Speaker John Boehner talks a good game about pushing immigration reform. He told a recent fundraiser in Las Vegas that he was "hell-bent on getting this done this year," reports the Wall Street Journal. And back home in Cincinnati, he even mocked his fellow House Republicans for failing to confront the issue.
"Here's the attitude," the speaker told a Rotary Club meeting, screwing up his face in a look of distaste. "'Ohhh, don't make me do this. Ohhh, this is too hard.'"
"We get elected to make choices," Boehner added. "We get elected to solve problems, and it's remarkable to me how many of my colleagues just don't want to. ... They'll take the path of least resistance."
It's time for Boehner to follow his own advice. Yes, passing an immigration overhaul will be difficult. Yes, several dozen members of his own caucus adamantly oppose the whole idea and even threaten to depose the Speaker if he forces them to vote.

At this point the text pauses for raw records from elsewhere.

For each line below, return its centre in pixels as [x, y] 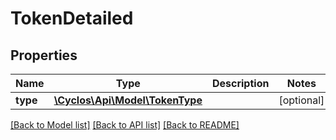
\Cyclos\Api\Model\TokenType [128, 100]
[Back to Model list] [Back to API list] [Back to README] [125, 125]
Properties [44, 55]
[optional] [301, 100]
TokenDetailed [72, 18]
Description [240, 83]
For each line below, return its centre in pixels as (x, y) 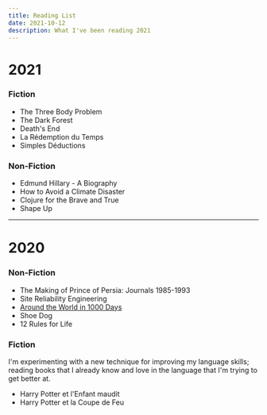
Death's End (40, 129)
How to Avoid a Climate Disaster (72, 192)
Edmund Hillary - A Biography (68, 183)
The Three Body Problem (61, 111)
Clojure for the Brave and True (69, 200)
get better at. (29, 378)
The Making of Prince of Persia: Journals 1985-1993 (105, 290)
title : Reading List (43, 15)
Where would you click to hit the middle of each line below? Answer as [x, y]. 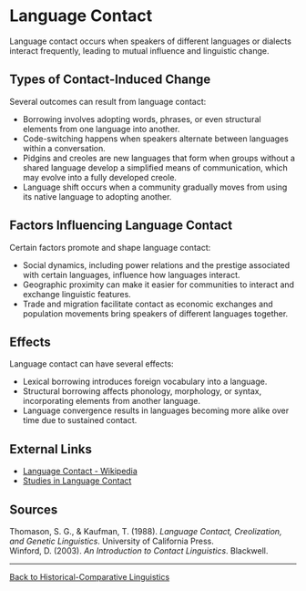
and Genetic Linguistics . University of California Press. [112, 541]
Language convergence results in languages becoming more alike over [156, 410]
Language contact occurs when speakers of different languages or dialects [150, 41]
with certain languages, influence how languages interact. [131, 275]
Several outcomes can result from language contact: [108, 101]
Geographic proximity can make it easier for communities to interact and [158, 285]
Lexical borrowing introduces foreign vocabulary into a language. [145, 382]
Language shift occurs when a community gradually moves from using [155, 187]
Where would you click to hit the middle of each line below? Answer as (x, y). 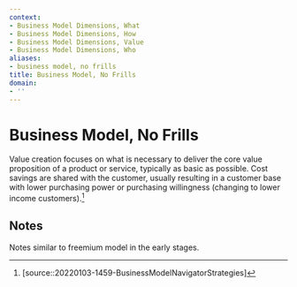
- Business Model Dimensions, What (75, 26)
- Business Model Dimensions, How (73, 34)
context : (25, 17)
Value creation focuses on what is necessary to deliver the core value (136, 159)
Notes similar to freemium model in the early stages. (104, 247)
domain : (23, 83)
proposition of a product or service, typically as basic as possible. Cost (138, 169)
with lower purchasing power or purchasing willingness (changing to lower (145, 187)
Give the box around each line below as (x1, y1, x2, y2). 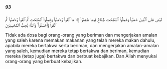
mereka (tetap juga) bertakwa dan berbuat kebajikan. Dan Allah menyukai (5, 53, 157, 59)
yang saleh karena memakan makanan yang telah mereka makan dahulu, (5, 37, 155, 43)
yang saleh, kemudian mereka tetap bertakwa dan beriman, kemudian (5, 48, 149, 54)
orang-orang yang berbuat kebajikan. (5, 58, 83, 64)
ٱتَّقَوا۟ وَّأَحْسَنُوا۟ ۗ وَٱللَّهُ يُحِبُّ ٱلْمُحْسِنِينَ (5, 22, 57, 28)
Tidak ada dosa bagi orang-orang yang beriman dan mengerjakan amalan (5, 32, 157, 38)
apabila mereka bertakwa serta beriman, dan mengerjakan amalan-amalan (5, 42, 159, 48)
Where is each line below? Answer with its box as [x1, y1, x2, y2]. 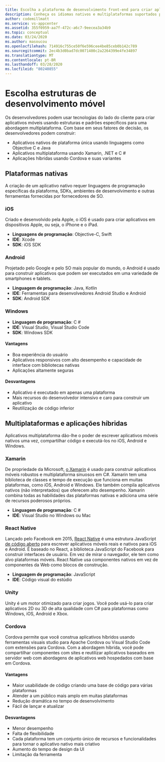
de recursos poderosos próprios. [5, 498, 72, 504]
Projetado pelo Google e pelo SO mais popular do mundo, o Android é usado [5, 265, 160, 271]
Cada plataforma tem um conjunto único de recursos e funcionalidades [12, 736, 156, 742]
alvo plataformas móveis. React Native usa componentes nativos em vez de [5, 557, 158, 563]
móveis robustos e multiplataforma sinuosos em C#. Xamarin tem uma [5, 471, 147, 477]
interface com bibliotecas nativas [12, 362, 80, 368]
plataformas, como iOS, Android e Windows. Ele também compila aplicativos [5, 482, 160, 488]
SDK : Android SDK [12, 295, 50, 301]
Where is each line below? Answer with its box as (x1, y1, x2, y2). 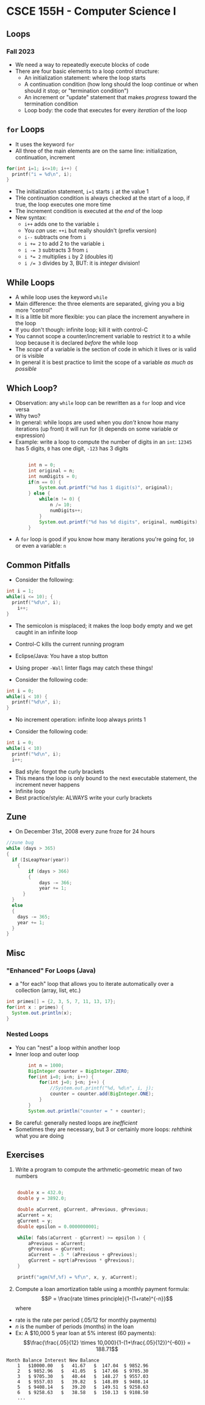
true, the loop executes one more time (15, 201, 112, 208)
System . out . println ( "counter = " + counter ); (28, 1108, 146, 1114)
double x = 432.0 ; (17, 1190, 64, 1196)
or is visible (15, 352, 45, 360)
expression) (15, 431, 46, 439)
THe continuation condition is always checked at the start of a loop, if (15, 194, 190, 202)
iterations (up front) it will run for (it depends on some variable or (15, 425, 179, 433)
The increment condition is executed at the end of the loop (15, 207, 163, 215)
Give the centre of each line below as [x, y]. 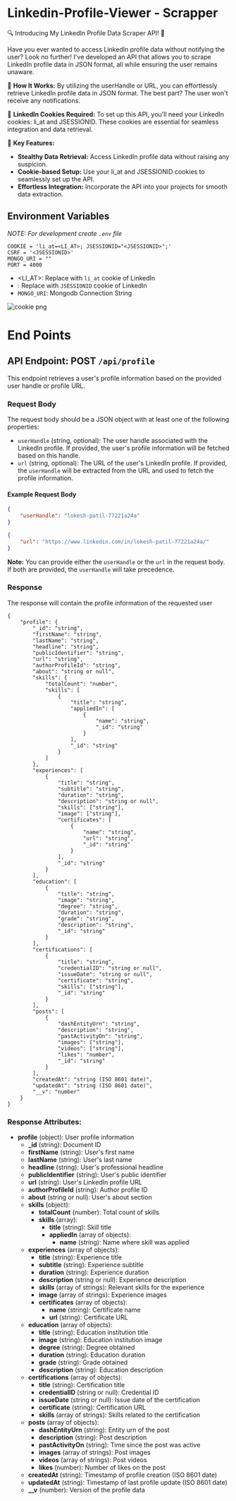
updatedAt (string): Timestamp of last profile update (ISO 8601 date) [128, 1483]
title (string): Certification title [82, 1385]
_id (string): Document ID [64, 1145]
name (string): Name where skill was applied [124, 1242]
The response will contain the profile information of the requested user [110, 603]
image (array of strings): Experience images [103, 1295]
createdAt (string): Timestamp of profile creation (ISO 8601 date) [123, 1475]
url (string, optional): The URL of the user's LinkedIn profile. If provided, [122, 463]
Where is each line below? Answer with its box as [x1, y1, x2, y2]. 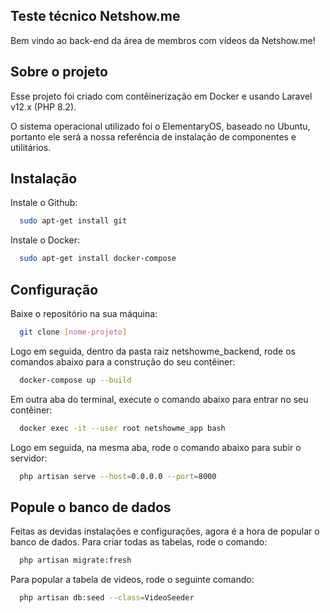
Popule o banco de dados [10, 499, 172, 516]
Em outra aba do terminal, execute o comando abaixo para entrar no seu [10, 393, 309, 405]
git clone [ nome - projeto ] [19, 327, 128, 337]
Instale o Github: [10, 197, 78, 209]
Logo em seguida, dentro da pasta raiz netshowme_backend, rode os [10, 345, 296, 357]
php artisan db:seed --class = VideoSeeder [19, 593, 195, 603]
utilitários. [10, 141, 52, 153]
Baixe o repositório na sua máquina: [10, 308, 158, 319]
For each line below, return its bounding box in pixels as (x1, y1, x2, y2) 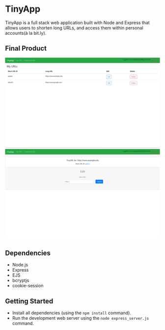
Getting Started (5, 297, 54, 305)
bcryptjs (12, 278, 29, 283)
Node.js (12, 262, 28, 268)
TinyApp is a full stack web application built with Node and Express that (5, 20, 150, 25)
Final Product (5, 44, 47, 52)
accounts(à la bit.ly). (5, 30, 47, 36)
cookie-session (12, 283, 44, 289)
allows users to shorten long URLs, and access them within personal (5, 25, 143, 30)
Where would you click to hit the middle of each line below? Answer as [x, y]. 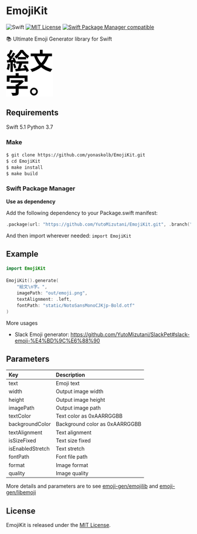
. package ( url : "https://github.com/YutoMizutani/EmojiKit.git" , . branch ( [98, 224]
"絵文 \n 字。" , [32, 287]
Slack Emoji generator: [42, 334]
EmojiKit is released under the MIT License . [59, 525]
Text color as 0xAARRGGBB [89, 416]
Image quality [72, 473]
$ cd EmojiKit [23, 161]
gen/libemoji [21, 492]
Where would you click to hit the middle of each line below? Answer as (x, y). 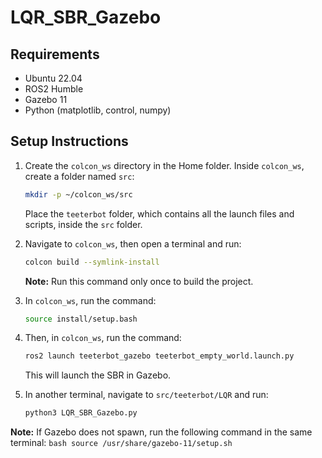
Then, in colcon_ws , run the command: (103, 338)
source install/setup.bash (81, 319)
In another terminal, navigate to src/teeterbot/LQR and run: (146, 395)
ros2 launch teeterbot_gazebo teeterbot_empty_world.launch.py (159, 356)
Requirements (55, 54)
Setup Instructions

But Boehner said it best: Governing is about making choices, about solving problems. And a badly broken system -- 11 million immigrants living here without papers, while industries from agriculture to high-tech plead for more workers -- is a problem that demands a solution. And soon.
It's been almost a year since the Senate passed a comprehensive reform package with bipartisan support, and as President Obama recently noted, only a "very narrow window" is left this year for legislative action. "The closer we get to the midterm elections, the harder it is to get things done around here."
Actually, the president was understating the urgency. If this Congress fails to act, the next one would have to start all over in January. And since conservative Republicans will probably have more power after the elections, Sen. Charles Schumer of New York is right in saying that if immigration fails this summer, "it will not pass until 2017 at the earliest."
That would be a crime -- a far more serious crime than the one committed by immigrants who crossed the border illegally in search of a better life for their families.
There are at least three reasons why Boehner should make the right choice by allowing the House to vote on a reform package. The first is morality.
Boehner is a serious Catholic, and his church's teaching is very clear on the matter. As the U.S. Conference of Catholic Bishops has officially stated, "Immigration policy that allows people to live here and contribute to society for years but refuses to offer them the opportunity to achieve legal status does not serve the common good. The presence of millions of people living without easy access to basic human rights and necessities is a great injustice."
Then there's economics. The myth perpetrated by opponents of immigration -- that newcomers take jobs from Americans -- is totally wrong. Immigrants create jobs, pay taxes and contribute enormously to the entrepreneurial spirit that conservatives profess to value so highly.
A leading Republican economist, Douglas Holtz-Eakin, estimates that an immigration reform bill would boost the national growth rate by close to a full percentage point per year over 10 years and reduce the deficit by nearly $3 trillion.
That's why Jay Timmons, president of the National Association of Manufacturers, says that supporting reform "is a unified position of the business community." That's why Larry Kudlow, an economic advisor to President Reagan, writes that "Pro-growth immigration reform will strengthen the shaky economy."
If morality and economics are not enough, there's always political self-interest. When Reagan was elected in 1980, the voting population was 88 percent white; by 2016, that rate will drop below 70 percent. Obama won more than seven out of 10 Hispanic and Asian votes in 2012, and smart Republicans know that their party's future depends on reversing that trend.
That's why Tom Donohue, the president of the U.S. Chamber of Commerce, cracked recently that if the GOP does not back immigration reform this year, "they shouldn't bother to run a candidate in 2016."
It would be one thing if the speaker had to buck a unified party completely opposed to reform. But he doesn't. In a new Politico poll, 71 percent of all voters, including 64 percent of Republicans, backed "sweeping change to immigration laws."
That means Boehner is allowing a small minority to block a measure that would promote moral virtue, generate economic growth and improve the political health of his own party.
As the Speaker put it, lawmakers "get elected to make choices." His choice should be clear.